With Criticism Miamidade County Approves Omni Redevelopment Agency Expansion
Written by Risa Polansky on January 28, 2010
By Risa Polansky
Another element of 2007’s city-county mega-deal fell into place last week after Miami-Dade commissioners agreed to expand Miami’s Omni Community Redevelopment Agency — but by a narrow margin and under pressure from the city.
Two years ago, the Omni expansion and life extension was the linchpin of the global agreement between the county and city, making possible massive capital projects like a Marlins stadium, underwater tunnels to the Port of Miami and a revamped Bicentennial Park to house museums downtown.
The so-called mega-deal calls for expanding the Miami agency’s bounds to include Bicentennial Park and Watson Island so the city can use money generated in the area to fund its $50 million share of the $1 billion port tunnel project and to help create a Museum Park.
So far, the plan has come together piece by piece without expanding the Omni.
A ballpark is rising at the site of the old Orange Bowl in Little Havana — without the aid of redevelopment dollars, officials say — and port tunnel construction is to kick off this year, with a $50 million letter of credit secured to cover the city share.
Redevelopment dollars are meant to back that bank letter, but the city needed the county to OK the Omni expansion to get at the money.
It wasn’t a sure thing.
County lawmakers argued over the issue in November before deferring it.
More debate followed last week when they took the item up again.
But the city came ready to fight if need be.
The week before, Miami officials at their own meeting geared up to demand back the more than $11 million the redevelopment agency has paid toward the county’s performing arts center construction loans — another element of the global deal — if the county didn’t hold up its end of the bargain by expanding the agency.
In the end, it didn’t come to that.
Miami-Dade commissioners agreed to the expansion by a 6-4 vote, but not without criticism and questions.

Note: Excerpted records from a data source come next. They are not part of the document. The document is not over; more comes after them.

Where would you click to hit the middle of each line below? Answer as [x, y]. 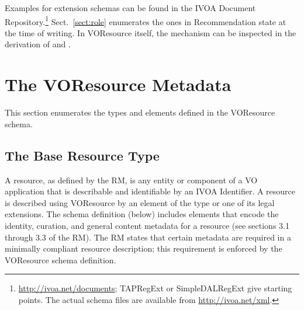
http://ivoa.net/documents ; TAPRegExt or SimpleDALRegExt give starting [155, 288]
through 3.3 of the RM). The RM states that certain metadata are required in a [148, 237]
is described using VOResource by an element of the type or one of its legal [140, 202]
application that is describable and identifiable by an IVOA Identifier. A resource [150, 191]
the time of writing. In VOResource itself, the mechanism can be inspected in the [151, 32]
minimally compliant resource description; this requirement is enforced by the [144, 248]
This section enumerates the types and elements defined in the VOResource [140, 112]
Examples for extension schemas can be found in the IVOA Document [130, 8]
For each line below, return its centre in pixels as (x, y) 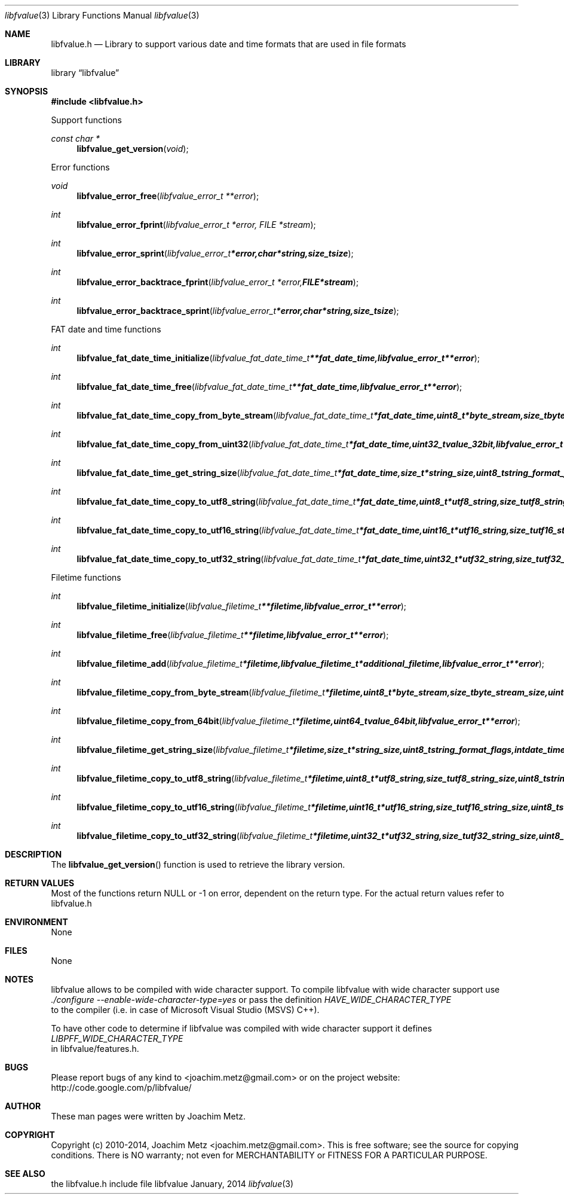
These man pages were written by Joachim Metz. (148, 1116)
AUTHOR (23, 1106)
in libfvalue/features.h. (95, 1049)
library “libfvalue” (85, 73)
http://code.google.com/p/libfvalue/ (121, 1087)
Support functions (86, 120)
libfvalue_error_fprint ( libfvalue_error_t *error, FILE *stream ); (196, 225)
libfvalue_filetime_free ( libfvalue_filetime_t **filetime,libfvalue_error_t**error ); (233, 635)
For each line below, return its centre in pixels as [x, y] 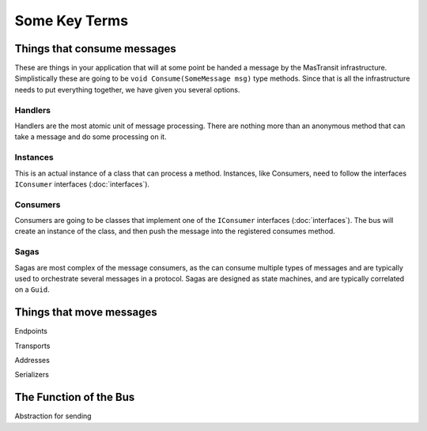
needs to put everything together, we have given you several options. [127, 89]
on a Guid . [32, 289]
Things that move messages [86, 312]
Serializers [32, 375]
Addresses [32, 361]
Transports [32, 346]
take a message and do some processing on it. [91, 137]
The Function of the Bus [75, 397]
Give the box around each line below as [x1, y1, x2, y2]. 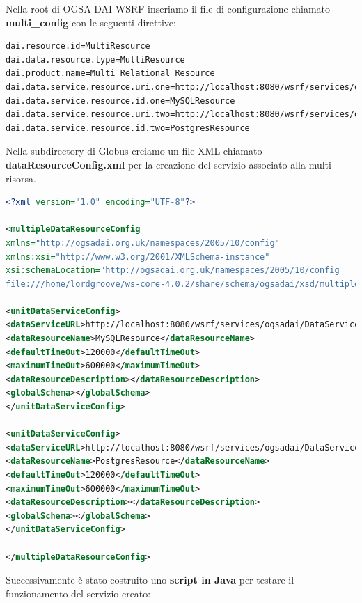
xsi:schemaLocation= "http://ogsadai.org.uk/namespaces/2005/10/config [6, 265, 340, 276]
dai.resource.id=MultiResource [6, 41, 150, 52]
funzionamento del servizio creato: [6, 586, 151, 600]
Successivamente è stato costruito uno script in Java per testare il [6, 572, 294, 587]
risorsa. [6, 171, 36, 185]
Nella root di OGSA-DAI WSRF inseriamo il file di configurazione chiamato [6, 1, 331, 15]
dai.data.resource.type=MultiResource [6, 54, 185, 65]
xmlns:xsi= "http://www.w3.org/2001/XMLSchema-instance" [6, 251, 270, 262]
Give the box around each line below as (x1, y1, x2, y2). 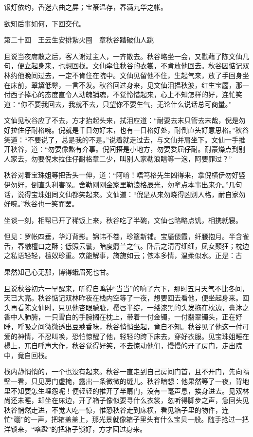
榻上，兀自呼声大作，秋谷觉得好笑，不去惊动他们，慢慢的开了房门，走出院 (4, 340, 242, 351)
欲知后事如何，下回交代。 (4, 18, 86, 28)
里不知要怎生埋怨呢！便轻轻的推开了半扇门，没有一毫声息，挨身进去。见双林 (4, 385, 249, 396)
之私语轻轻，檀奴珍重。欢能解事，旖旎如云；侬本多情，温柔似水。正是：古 (4, 250, 242, 260)
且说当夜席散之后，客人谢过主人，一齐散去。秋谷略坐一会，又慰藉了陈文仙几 (4, 51, 249, 61)
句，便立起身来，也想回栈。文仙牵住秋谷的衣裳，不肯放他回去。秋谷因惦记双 (4, 60, 249, 71)
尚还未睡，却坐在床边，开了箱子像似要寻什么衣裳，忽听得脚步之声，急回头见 (4, 395, 249, 405)
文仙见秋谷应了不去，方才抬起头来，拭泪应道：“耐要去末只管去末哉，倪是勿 (4, 115, 246, 125)

Miami Mayor Tomás Regalado, who staunchly opposed the global deal as a commissioner, made the trip to County Hall to push through the measure.
He implored county commissioners to hold up their end of the bargain simply because "a deal’s a deal" — though he never called it a good deal, just one he "inherited" from prior administration.
"This is my Iraq war that I’m carrying," he joked late in the lengthy discussion.
Some supporters backed him for that reason.
"A plan is a plan and a commitment is a commitment," Commissioner Natacha Seijas said.
Others argued all they’d agreed to in the global deal was to consider expanding the Omni agency.
Some opposed it because they’re anti-port tunnels. Others voted against because they question redevelopment agencies altogether.
Redevelopment areas raise funds for revitalization by capping property values and, as projects rise, collecting the tax increment generated above the cap.
"That’s money that can go into the county that we don’t have right now," Joe Martinez said.
Commissioner Carlos Gimenez agreed.
"I’ve had my doubts about CRAs and their impact on operations," he said, asking Mayor Regalado whether he’d spend what the redevelopment agency is spending on projects in the Omni if he had the money available for general use.
"No," Mr. Regalado answered. "I would spend it on operations."
Exactly, Mr. Gimenez said. "I’m just not crazy about extending CRAs. I’m just not crazy about CRAs to begin with."
Jim Villacorta, director of Miami’s redevelopment agencies, said the tunnel and park need to be included in agency bounds to use tax increment money from the existing area, not to generate more.
"This isn’t an attempt to get more money for the CRA," he said.
Already nearly half of the agency’s annual revenue goes toward arts center construction debt as part of the global agreement.
The Omni has sent the county $11.7 million over the past two years and the 2010 check for nearly $6 million is in the mail, Mr. Regalado said.
Not yet, Mr. Villacorta corrected him.
"Oh, good, because then we can keep it," Mr. Regalado said when it appeared the county might kill the planned expansion.
He also asked at one point whether the city could pull out of the stadium and tunnel projects if the county reneged on its end of the deal.
In the end, a county majority came through.
The original legislation presented didn’t include Watson Island, as some say the city could have used redevelopment dollars to cover the tunnel payments even if the tunnel wasn’t within agency bounds.
But following Bruno Barreiro’s lead, commissioners voted to include in the newly expanded area the part of Watson Island that houses the Miami Children’s Museum and the site of a planned heliport.
City commissioners must sign off and are expected to.
After the vote, a smiling Mayor Regalado said his goodbyes to county commissioners with tongue in cheek.
"We’ll see you at the groundbreaking of the tunnel."